A word-for-word copy of all entries is required, without images.

[Saved entries]
____

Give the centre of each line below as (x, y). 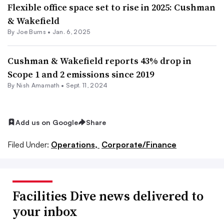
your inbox (45, 212)
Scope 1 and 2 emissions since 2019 (81, 74)
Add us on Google (47, 122)
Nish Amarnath (38, 85)
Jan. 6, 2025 (71, 31)
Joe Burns (31, 31)
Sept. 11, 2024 (87, 85)
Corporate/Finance (139, 145)
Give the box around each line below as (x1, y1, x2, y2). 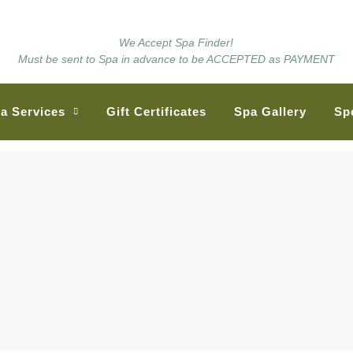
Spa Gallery (234, 105, 307, 118)
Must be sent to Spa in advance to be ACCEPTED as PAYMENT (17, 53, 335, 65)
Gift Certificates (106, 105, 206, 118)
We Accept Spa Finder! (119, 36, 234, 49)

____

— Expected output —
Give the centre of each line below as (x, y). 
your inbox (45, 212)
Scope 1 and 2 emissions since 2019 (81, 74)
Add us on Google (47, 122)
Nish Amarnath (38, 85)
Jan. 6, 2025 (71, 31)
Joe Burns (31, 31)
Sept. 11, 2024 (87, 85)
Corporate/Finance (139, 145)
Give the box around each line below as (x1, y1, x2, y2). 
Spa Gallery (234, 105, 307, 118)
Must be sent to Spa in advance to be ACCEPTED as PAYMENT (17, 53, 335, 65)
Gift Certificates (106, 105, 206, 118)
We Accept Spa Finder! (119, 36, 234, 49)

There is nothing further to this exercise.